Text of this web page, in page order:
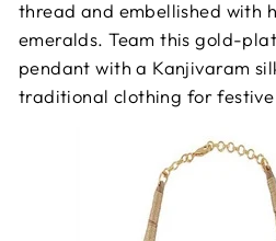
thread and embellished with
emeralds. Team this gold-
pendant with a Kanjivaram
traditional clothing for festive
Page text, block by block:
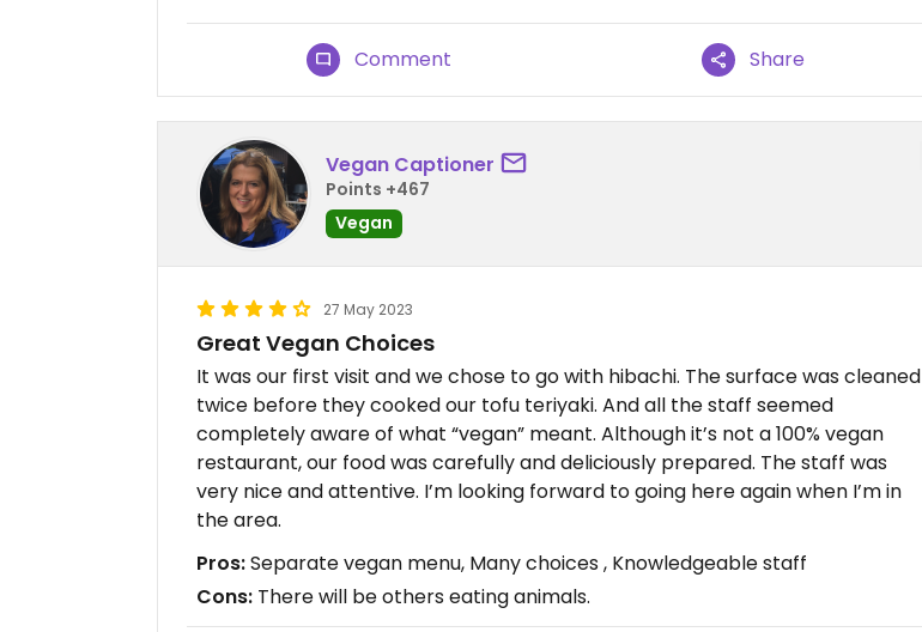
Comment Share
Vegan Captioner
Points +467
Vegan
27 May 2023
Great Vegan Choices
It was our first visit and we chose to go with hibachi. The surface was cleaned
twice before they cooked our tofu teriyaki. And all the staff seemed
completely aware of what “vegan” meant. Although it’s not a 100% vegan
restaurant, our food was carefully and deliciously prepared. The staff was
very nice and attentive. I’m looking forward to going here again when I’m in
the area.
Pros:Separate vegan menu, Many choices , Knowledgeable staff
Cons: There will be others eating animals.
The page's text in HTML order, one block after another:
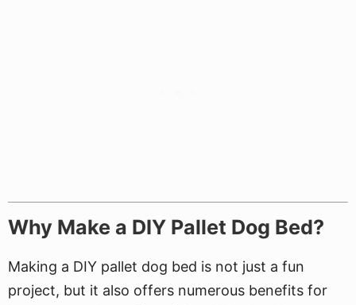
Why Make a DIY Pallet Dog Bed?
Making a DIY pallet dog bed is not just a fun
project, but it also offers numerous benefits for
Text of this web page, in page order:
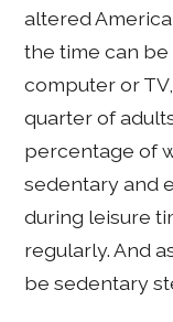
altered
the time can
computer or
quarter of
percentage of
sedentary and
during leisure
regularly. And
be sedentary
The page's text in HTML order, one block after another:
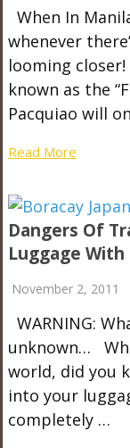
When In
whenever
looming
known as the
Pacquiao will
Read More
Dangers Of
Luggage
November 2, 2011
WARNING:
unknown…
world, did you
into your
completely …
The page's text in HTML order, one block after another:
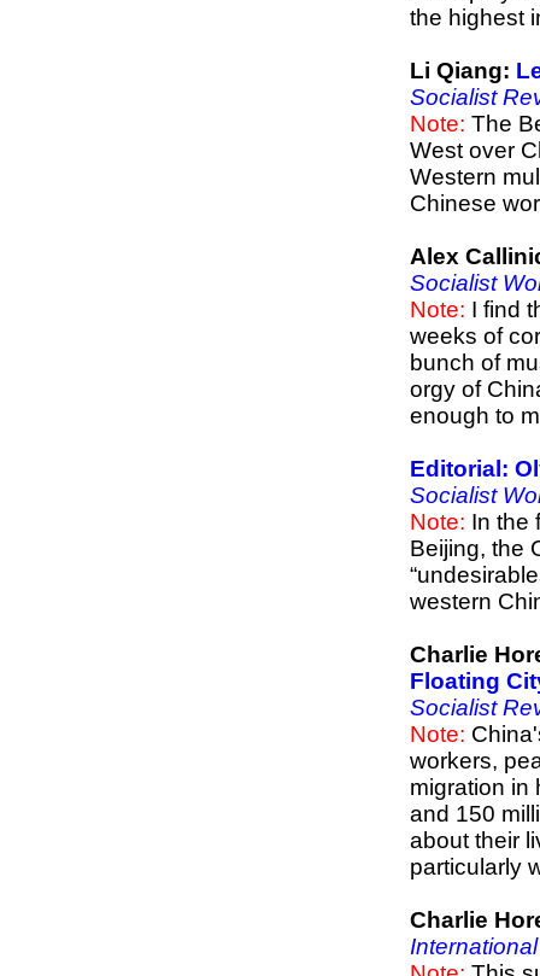
the highest
Li Qiang:
Socialist
Note: The
West over
Western
Chinese
Alex
Socialist
Note: I find
weeks of
bunch of
orgy of
enough to
Editorial:
Socialist
Note: In the
Beijing, the
western
Charlie
Floating
Socialist
Note:
workers,
migration in
and 150
about their
particularly
Charlie
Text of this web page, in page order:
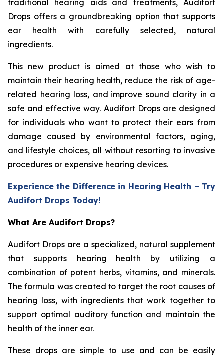
traditional hearing aids and treatments, Audifort
Drops offers a groundbreaking option that supports
ear health with carefully selected, natural
ingredients.
This new product is aimed at those who wish to
maintain their hearing health, reduce the risk of age-
related hearing loss, and improve sound clarity in a
safe and effective way. Audifort Drops are designed
for individuals who want to protect their ears from
damage caused by environmental factors, aging,
and lifestyle choices, all without resorting to invasive
procedures or expensive hearing devices.
Experience the Difference in Hearing Health – Try
Audifort Drops Today!
What Are Audifort Drops?
Audifort Drops are a specialized, natural supplement
that supports hearing health by utilizing a
combination of potent herbs, vitamins, and minerals.
The formula was created to target the root causes of
hearing loss, with ingredients that work together to
support optimal auditory function and maintain the
health of the inner ear.
These drops are simple to use and can be easily
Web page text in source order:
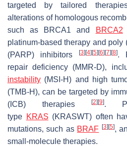
targeted by tailored
alterations of homologous
such as
BRCA1 and BRCA2
platinum-based therapy and poly
(PARP) inhibitors
[3] [4] [5] [6] [7] [8].
repair deficiency (MMR-D),
instability (MSI-H) and high
(TMB-H), can be targeted by
(ICB) therapies
[2] [9].
type KRAS (KRASWT) often
mutations, such as BRAF [3] [5],
small-molecule therapies.
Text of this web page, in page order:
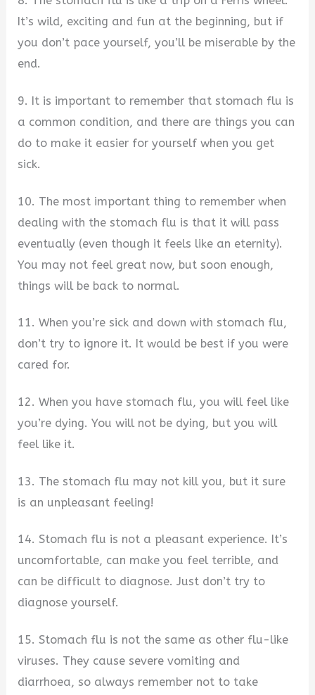
It’s wild, exciting and fun at the beginning, but if
you don’t pace yourself, you’ll be miserable by the
end.
9. It is important to remember that stomach flu is
a common condition, and there are things you can
do to make it easier for yourself when you get
sick.
10. The most important thing to remember when
dealing with the stomach flu is that it will pass
eventually (even though it feels like an eternity).
You may not feel great now, but soon enough,
things will be back to normal.
11. When you’re sick and down with stomach flu,
don’t try to ignore it. It would be best if you were
cared for.
12. When you have stomach flu, you will feel like
you’re dying. You will not be dying, but you will
feel like it.
13. The stomach flu may not kill you, but it sure
is an unpleasant feeling!
14. Stomach flu is not a pleasant experience. It’s
uncomfortable, can make you feel terrible, and
can be difficult to diagnose. Just don’t try to
diagnose yourself.
15. Stomach flu is not the same as other flu-like
viruses. They cause severe vomiting and
diarrhoea, so always remember not to take
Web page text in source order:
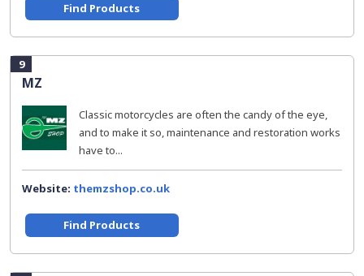
Find Products
9
MZ
Classic motorcycles are often the candy of the eye,
and to make it so, maintenance and restoration works
have to...
Website: themzshop.co.uk
Find Products
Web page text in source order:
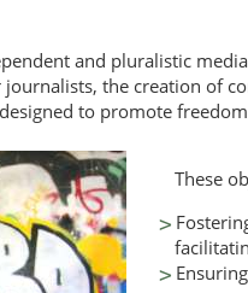
and pluralistic
the creation of
to promote
These
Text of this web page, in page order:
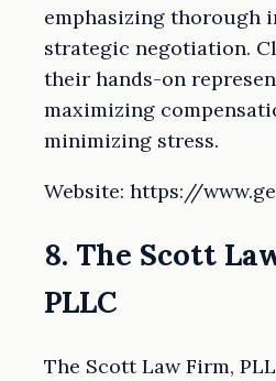
emphasizing thorough
strategic negotiation.
their hands-on
maximizing
minimizing stress.
Website: https://
8. The Scott
PLLC
The Scott Law Firm,
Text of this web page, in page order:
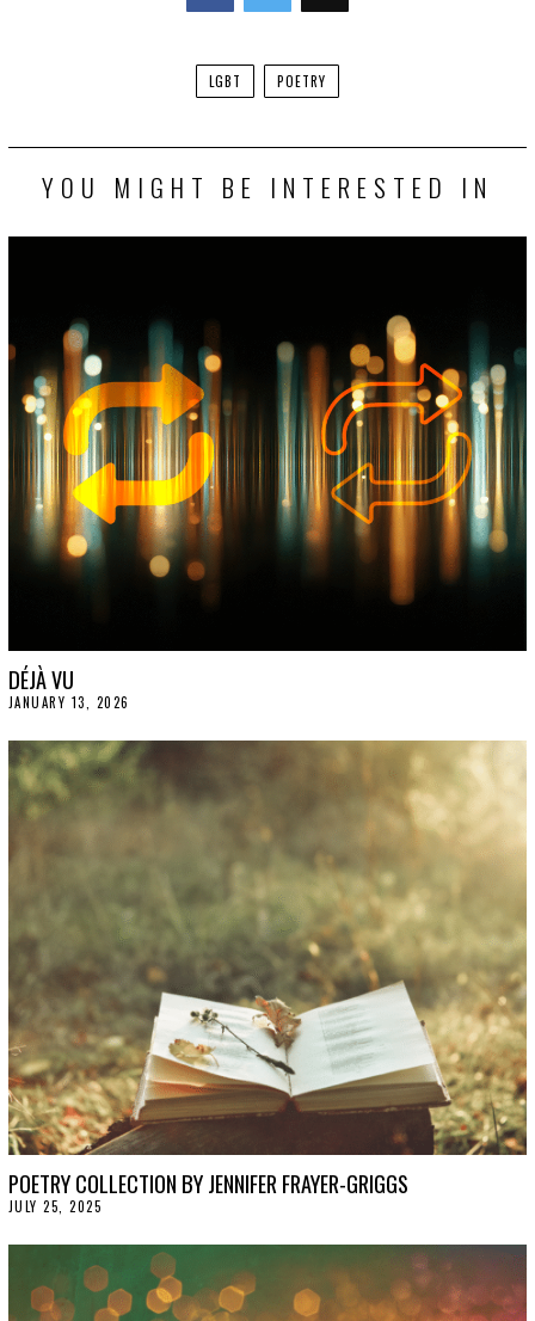
LGBT POETRY
YOU MIGHT BE INTERESTED IN
DÉJÀ VU
JANUARY 13, 2026
N
U
5
2
6
POETRY COLLECTION BY JENNIFER FRAYER-GRIGGS
JULY 25, 2025
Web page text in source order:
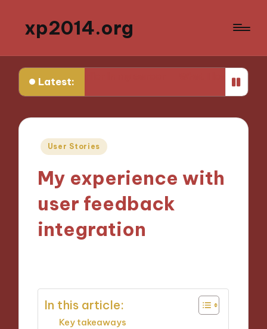
xp2014.org
Latest:
earlier in my career What I learned from my first
Posted
User Stories
My experience with
user feedback
integration
In this article:
Key takeaways
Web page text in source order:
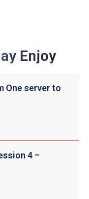
Enjoy
One server to
4 –
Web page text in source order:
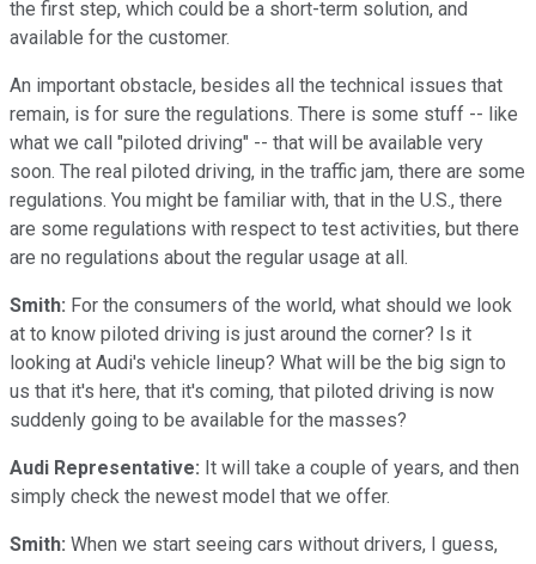
the first step, which could be a short-term solution, and
available for the customer.
An important obstacle, besides all the technical issues that
remain, is for sure the regulations. There is some stuff -- like
what we call "piloted driving" -- that will be available very
soon. The real piloted driving, in the traffic jam, there are some
regulations. You might be familiar with, that in the U.S., there
are some regulations with respect to test activities, but there
are no regulations about the regular usage at all.
Smith: For the consumers of the world, what should we look
at to know piloted driving is just around the corner? Is it
looking at Audi's vehicle lineup? What will be the big sign to
us that it's here, that it's coming, that piloted driving is now
suddenly going to be available for the masses?
Audi Representative: It will take a couple of years, and then
simply check the newest model that we offer.
Smith: When we start seeing cars without drivers, I guess,
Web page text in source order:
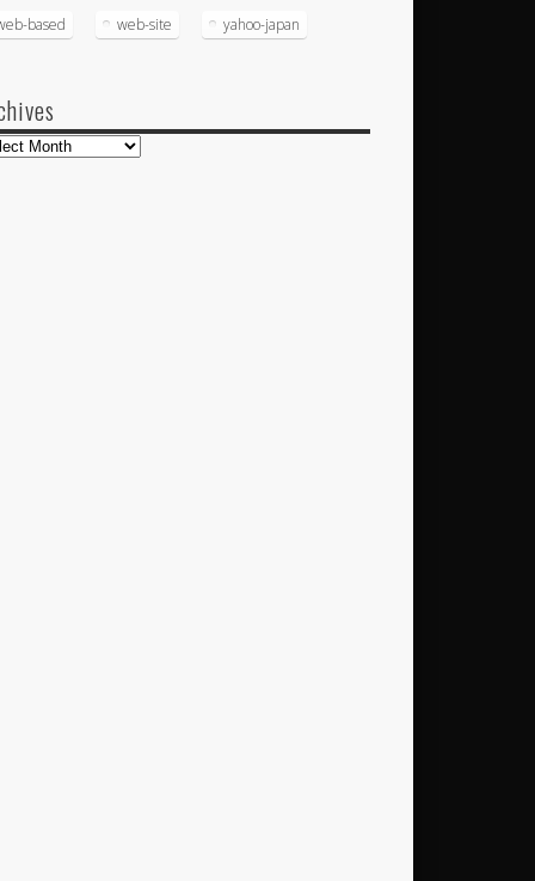
based web-site yahoo-japan
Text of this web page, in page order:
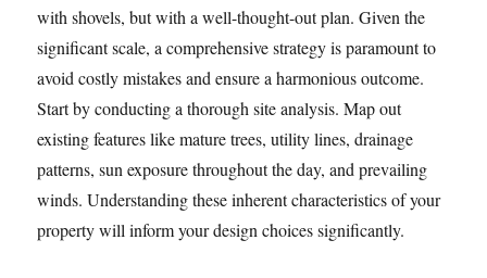
with shovels, but with a well-thought-out plan. Given the
significant scale, a comprehensive strategy is paramount to
avoid costly mistakes and ensure a harmonious outcome.
Start by conducting a thorough site analysis. Map out
existing features like mature trees, utility lines, drainage
patterns, sun exposure throughout the day, and prevailing
winds. Understanding these inherent characteristics of your
property will inform your design choices significantly.
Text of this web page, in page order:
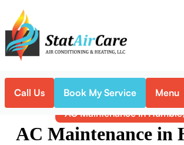
Call Us Book My Service Menu
Home Air Conditioning
AC Maintenance in
AC Maintenance in
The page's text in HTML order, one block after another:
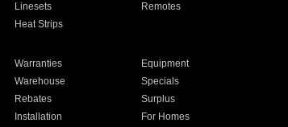
Linesets
Remotes
Heat Strips
Warranties
Equipment
Warehouse
Specials
Rebates
Surplus
Installation For Homes
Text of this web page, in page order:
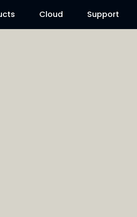
Cloud Support
Contact Us

══════════

**Directions for this task**.
Copy every record character for character. Skip the pictures.

**Answer to this exercise**.
Text of this web page, in page order:
thread and embellished with
emeralds. Team this gold-
pendant with a Kanjivaram
traditional clothing for festive
Page text, block by block:
Comment Share
Vegan Captioner
Points +467
Vegan
27 May 2023
Great Vegan Choices
It was our first visit and we chose to go with hibachi. The surface was cleaned
twice before they cooked our tofu teriyaki. And all the staff seemed
completely aware of what “vegan” meant. Although it’s not a 100% vegan
restaurant, our food was carefully and deliciously prepared. The staff was
very nice and attentive. I’m looking forward to going here again when I’m in
the area.
Pros:Separate vegan menu, Many choices , Knowledgeable staff
Cons: There will be others eating animals.
The page's text in HTML order, one block after another:
Why Make a DIY Pallet Dog Bed?
Making a DIY pallet dog bed is not just a fun
project, but it also offers numerous benefits for
Text of this web page, in page order:
altered
the time can
computer or
quarter of
percentage of
sedentary and
during leisure
regularly. And
be sedentary
The page's text in HTML order, one block after another:
When In
whenever
looming
known as the
Pacquiao will
Read More
Dangers Of
Luggage
November 2, 2011
WARNING:
unknown…
world, did you
into your
completely …
The page's text in HTML order, one block after another:
the highest
Li Qiang:
Socialist
Note: The
West over
Western
Chinese
Alex
Socialist
Note: I find
weeks of
bunch of
orgy of
enough to
Editorial:
Socialist
Note: In the
Beijing, the
western
Charlie
Floating
Socialist
Note:
workers,
migration in
and 150
about their
particularly
Charlie
Text of this web page, in page order:
traditional hearing aids and treatments, Audifort
Drops offers a groundbreaking option that supports
ear health with carefully selected, natural
ingredients.
This new product is aimed at those who wish to
maintain their hearing health, reduce the risk of age-
related hearing loss, and improve sound clarity in a
safe and effective way. Audifort Drops are designed
for individuals who want to protect their ears from
damage caused by environmental factors, aging,
and lifestyle choices, all without resorting to invasive
procedures or expensive hearing devices.
Experience the Difference in Hearing Health – Try
Audifort Drops Today!
What Are Audifort Drops?
Audifort Drops are a specialized, natural supplement
that supports hearing health by utilizing a
combination of potent herbs, vitamins, and minerals.
The formula was created to target the root causes of
hearing loss, with ingredients that work together to
support optimal auditory function and maintain the
health of the inner ear.
These drops are simple to use and can be easily
Web page text in source order:
targeted by tailored
alterations of homologous
such as
BRCA1 and BRCA2
platinum-based therapy and poly
(PARP) inhibitors
[3] [4] [5] [6] [7] [8].
repair deficiency (MMR-D),
instability (MSI-H) and high
(TMB-H), can be targeted by
(ICB) therapies
[2] [9].
type KRAS (KRASWT) often
mutations, such as BRAF [3] [5],
small-molecule therapies.
Text of this web page, in page order:
It’s wild, exciting and fun at the beginning, but if
you don’t pace yourself, you’ll be miserable by the
end.
9. It is important to remember that stomach flu is
a common condition, and there are things you can
do to make it easier for yourself when you get
sick.
10. The most important thing to remember when
dealing with the stomach flu is that it will pass
eventually (even though it feels like an eternity).
You may not feel great now, but soon enough,
things will be back to normal.
11. When you’re sick and down with stomach flu,
don’t try to ignore it. It would be best if you were
cared for.
12. When you have stomach flu, you will feel like
you’re dying. You will not be dying, but you will
feel like it.
13. The stomach flu may not kill you, but it sure
is an unpleasant feeling!
14. Stomach flu is not a pleasant experience. It’s
uncomfortable, can make you feel terrible, and
can be difficult to diagnose. Just don’t try to
diagnose yourself.
15. Stomach flu is not the same as other flu-like
viruses. They cause severe vomiting and
diarrhoea, so always remember not to take
Web page text in source order:
Find Products
9
MZ
Classic motorcycles are often the candy of the eye,
and to make it so, maintenance and restoration works
have to...
Website: themzshop.co.uk
Find Products
Web page text in source order:
and pluralistic
the creation of
to promote
These
Text of this web page, in page order:
emphasizing thorough
strategic negotiation.
their hands-on
maximizing
minimizing stress.
Website: https://
8. The Scott
PLLC
The Scott Law Firm,
Text of this web page, in page order:
LGBT POETRY
YOU MIGHT BE INTERESTED IN
DÉJÀ VU
JANUARY 13, 2026
N
U
5
2
6
POETRY COLLECTION BY JENNIFER FRAYER-GRIGGS
JULY 25, 2025
Web page text in source order:
xp2014.org
Latest:
earlier in my career What I learned from my first
Posted
User Stories
My experience with
user feedback
integration
In this article:
Key takeaways
Web page text in source order:
Enjoy
One server to
4 –
Web page text in source order:
the first step, which could be a short-term solution, and
available for the customer.
An important obstacle, besides all the technical issues that
remain, is for sure the regulations. There is some stuff -- like
what we call "piloted driving" -- that will be available very
soon. The real piloted driving, in the traffic jam, there are some
regulations. You might be familiar with, that in the U.S., there
are some regulations with respect to test activities, but there
are no regulations about the regular usage at all.
Smith: For the consumers of the world, what should we look
at to know piloted driving is just around the corner? Is it
looking at Audi's vehicle lineup? What will be the big sign to
us that it's here, that it's coming, that piloted driving is now
suddenly going to be available for the masses?
Audi Representative: It will take a couple of years, and then
simply check the newest model that we offer.
Smith: When we start seeing cars without drivers, I guess,
Web page text in source order:
based web-site yahoo-japan
Text of this web page, in page order:
with shovels, but with a well-thought-out plan. Given the
significant scale, a comprehensive strategy is paramount to
avoid costly mistakes and ensure a harmonious outcome.
Start by conducting a thorough site analysis. Map out
existing features like mature trees, utility lines, drainage
patterns, sun exposure throughout the day, and prevailing
winds. Understanding these inherent characteristics of your
property will inform your design choices significantly.
Text of this web page, in page order:
Call Us Book My Service Menu
Home Air Conditioning
AC Maintenance in
AC Maintenance in
The page's text in HTML order, one block after another:
Linesets
Remotes
Heat Strips
Warranties
Equipment
Warehouse
Specials
Rebates
Surplus
Installation For Homes
Text of this web page, in page order:
Cloud Support
Contact Us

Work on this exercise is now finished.